**Brief**. Word for word, transcribe the data below from the line with "Explore next" to the line with "What we offer: Daily", keeping both of those lines.

**Records shown**.

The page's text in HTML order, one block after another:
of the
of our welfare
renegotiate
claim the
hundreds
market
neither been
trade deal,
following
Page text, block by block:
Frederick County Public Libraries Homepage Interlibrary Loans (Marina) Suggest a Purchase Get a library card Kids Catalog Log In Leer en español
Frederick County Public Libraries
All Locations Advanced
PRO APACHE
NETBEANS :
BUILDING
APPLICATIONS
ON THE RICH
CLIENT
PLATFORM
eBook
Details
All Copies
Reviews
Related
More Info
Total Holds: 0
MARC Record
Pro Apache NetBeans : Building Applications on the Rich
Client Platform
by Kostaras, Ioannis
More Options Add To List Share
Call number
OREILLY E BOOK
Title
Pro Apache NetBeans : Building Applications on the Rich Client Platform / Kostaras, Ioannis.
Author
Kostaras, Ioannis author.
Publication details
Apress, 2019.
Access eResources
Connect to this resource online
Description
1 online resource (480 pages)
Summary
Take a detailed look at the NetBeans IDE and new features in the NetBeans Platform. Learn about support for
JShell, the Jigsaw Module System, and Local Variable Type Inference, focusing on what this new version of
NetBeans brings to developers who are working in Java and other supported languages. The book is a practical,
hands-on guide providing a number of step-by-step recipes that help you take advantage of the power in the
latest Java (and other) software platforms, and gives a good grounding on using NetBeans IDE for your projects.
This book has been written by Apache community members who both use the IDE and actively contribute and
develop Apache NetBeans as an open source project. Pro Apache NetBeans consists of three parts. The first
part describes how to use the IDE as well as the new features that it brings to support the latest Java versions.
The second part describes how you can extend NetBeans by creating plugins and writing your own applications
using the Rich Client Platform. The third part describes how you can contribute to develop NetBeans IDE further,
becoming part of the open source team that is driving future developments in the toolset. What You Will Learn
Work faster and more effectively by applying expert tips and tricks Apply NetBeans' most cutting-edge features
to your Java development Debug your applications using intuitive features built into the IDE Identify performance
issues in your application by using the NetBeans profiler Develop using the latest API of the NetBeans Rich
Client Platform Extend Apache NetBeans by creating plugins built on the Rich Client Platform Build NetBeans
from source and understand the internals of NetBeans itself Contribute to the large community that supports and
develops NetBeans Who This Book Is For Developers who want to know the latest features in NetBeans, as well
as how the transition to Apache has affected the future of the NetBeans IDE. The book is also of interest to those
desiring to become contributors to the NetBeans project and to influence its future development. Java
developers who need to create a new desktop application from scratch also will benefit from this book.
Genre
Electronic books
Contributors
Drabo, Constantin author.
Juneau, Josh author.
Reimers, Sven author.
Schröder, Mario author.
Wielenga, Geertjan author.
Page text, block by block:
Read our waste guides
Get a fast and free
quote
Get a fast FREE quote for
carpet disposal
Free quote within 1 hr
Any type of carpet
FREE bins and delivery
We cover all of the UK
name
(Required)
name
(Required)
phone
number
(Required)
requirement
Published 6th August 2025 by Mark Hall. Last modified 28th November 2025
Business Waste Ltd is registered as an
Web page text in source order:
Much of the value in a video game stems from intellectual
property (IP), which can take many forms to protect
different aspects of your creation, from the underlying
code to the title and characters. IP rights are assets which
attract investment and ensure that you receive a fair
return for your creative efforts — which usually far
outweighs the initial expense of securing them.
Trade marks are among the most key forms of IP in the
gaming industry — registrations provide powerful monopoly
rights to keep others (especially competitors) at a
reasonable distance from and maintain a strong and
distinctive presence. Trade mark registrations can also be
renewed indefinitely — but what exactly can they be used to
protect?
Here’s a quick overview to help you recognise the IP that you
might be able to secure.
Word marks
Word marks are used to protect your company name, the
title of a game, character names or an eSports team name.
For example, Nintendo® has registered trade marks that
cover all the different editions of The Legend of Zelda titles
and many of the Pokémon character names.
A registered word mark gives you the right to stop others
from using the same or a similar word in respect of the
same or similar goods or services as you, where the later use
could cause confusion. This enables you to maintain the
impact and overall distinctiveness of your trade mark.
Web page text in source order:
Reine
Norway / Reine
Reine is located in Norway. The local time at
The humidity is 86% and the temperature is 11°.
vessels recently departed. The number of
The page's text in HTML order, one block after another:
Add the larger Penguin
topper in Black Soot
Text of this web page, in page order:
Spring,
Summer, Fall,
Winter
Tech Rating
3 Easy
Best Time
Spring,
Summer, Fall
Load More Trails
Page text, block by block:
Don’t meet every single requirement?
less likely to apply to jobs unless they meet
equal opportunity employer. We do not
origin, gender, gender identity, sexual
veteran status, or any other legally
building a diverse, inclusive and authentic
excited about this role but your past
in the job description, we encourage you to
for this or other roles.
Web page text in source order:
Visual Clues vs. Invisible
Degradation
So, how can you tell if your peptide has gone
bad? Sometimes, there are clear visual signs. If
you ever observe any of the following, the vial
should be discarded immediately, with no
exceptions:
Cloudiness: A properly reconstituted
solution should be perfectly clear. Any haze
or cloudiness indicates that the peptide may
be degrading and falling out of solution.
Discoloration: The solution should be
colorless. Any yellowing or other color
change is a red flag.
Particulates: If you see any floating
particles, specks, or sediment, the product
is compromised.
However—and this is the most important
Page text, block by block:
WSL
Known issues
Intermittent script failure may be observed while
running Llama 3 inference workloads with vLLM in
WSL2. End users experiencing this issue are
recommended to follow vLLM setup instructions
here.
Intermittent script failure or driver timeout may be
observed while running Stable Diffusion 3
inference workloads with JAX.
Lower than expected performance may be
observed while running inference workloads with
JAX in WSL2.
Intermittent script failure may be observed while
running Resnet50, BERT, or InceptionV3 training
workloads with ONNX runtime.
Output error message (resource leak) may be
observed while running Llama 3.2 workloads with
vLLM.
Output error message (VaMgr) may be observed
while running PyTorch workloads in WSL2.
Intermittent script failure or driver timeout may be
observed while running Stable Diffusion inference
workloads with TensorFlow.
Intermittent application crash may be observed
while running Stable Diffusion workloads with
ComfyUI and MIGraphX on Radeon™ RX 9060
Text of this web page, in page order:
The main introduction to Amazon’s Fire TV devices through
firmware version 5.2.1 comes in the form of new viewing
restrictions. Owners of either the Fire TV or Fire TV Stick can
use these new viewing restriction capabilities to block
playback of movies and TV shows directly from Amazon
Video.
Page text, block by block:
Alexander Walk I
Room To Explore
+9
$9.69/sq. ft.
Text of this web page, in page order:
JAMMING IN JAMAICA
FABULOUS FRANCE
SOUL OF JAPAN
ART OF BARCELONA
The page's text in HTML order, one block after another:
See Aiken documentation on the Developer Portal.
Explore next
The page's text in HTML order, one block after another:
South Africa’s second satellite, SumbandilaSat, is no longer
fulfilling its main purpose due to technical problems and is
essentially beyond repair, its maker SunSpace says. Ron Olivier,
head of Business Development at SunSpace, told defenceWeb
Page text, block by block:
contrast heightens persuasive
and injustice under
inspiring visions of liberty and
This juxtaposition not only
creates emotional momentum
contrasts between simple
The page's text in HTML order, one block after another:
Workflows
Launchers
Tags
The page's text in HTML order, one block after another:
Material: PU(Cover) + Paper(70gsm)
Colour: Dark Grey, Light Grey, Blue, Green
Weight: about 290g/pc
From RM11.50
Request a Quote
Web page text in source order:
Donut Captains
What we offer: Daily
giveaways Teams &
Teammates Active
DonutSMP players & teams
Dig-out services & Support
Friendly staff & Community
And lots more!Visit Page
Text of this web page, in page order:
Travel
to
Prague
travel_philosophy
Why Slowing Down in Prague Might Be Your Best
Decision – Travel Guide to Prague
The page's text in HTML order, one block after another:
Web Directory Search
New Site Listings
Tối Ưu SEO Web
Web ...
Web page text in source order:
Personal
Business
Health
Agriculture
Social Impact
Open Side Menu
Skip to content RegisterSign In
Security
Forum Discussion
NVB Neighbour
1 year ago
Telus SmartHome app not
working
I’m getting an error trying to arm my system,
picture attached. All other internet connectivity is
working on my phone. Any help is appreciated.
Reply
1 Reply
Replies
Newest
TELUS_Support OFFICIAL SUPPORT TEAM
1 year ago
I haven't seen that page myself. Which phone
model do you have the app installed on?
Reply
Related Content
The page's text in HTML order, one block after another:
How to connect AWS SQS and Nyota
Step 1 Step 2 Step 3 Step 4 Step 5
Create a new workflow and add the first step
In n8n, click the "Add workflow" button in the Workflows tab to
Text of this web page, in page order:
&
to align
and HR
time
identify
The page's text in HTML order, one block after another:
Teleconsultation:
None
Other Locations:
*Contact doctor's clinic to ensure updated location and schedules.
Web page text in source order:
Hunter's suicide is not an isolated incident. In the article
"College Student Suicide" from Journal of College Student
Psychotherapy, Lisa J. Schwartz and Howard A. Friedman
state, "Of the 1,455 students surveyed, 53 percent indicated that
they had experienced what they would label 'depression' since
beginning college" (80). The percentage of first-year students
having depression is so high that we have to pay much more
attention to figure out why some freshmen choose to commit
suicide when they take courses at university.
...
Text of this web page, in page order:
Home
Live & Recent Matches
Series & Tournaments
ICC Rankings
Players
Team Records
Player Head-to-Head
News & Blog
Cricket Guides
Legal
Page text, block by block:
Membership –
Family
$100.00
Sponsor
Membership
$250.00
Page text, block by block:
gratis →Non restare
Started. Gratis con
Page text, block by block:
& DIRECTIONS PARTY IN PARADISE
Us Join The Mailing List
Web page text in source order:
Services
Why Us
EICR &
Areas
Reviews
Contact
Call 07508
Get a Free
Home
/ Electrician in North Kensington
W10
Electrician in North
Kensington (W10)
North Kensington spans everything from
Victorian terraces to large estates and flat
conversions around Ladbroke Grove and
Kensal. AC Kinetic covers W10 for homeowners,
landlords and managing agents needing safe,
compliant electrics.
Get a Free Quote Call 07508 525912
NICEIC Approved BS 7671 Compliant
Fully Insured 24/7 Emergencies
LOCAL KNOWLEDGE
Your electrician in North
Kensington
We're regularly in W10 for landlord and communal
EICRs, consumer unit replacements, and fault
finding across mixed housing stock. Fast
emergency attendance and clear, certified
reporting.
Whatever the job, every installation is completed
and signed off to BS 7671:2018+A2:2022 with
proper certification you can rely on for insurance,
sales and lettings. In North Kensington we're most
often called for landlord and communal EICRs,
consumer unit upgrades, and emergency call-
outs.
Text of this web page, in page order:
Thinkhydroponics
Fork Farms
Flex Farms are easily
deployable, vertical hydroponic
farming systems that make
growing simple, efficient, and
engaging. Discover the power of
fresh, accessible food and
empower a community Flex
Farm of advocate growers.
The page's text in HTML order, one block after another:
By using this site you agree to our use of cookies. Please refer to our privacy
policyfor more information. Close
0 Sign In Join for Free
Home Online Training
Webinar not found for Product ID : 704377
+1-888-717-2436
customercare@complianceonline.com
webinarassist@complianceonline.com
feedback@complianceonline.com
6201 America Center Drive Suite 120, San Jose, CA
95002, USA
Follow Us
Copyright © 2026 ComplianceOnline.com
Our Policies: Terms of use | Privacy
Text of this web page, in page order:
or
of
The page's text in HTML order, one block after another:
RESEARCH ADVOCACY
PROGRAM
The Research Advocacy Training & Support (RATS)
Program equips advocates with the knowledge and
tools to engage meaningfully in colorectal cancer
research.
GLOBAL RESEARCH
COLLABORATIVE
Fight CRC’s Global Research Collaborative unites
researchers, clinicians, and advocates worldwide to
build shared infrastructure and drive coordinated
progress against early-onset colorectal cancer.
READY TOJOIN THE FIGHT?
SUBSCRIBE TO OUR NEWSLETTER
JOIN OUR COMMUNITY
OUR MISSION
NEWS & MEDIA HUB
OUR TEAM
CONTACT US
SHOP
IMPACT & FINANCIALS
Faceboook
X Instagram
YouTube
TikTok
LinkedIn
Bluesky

**Result below**.
Explore next
The page's text in HTML order, one block after another:
South Africa’s second satellite, SumbandilaSat, is no longer
fulfilling its main purpose due to technical problems and is
essentially beyond repair, its maker SunSpace says. Ron Olivier,
head of Business Development at SunSpace, told defenceWeb
Page text, block by block:
contrast heightens persuasive
and injustice under
inspiring visions of liberty and
This juxtaposition not only
creates emotional momentum
contrasts between simple
The page's text in HTML order, one block after another:
Workflows
Launchers
Tags
The page's text in HTML order, one block after another:
Material: PU(Cover) + Paper(70gsm)
Colour: Dark Grey, Light Grey, Blue, Green
Weight: about 290g/pc
From RM11.50
Request a Quote
Web page text in source order:
Donut Captains
What we offer: Daily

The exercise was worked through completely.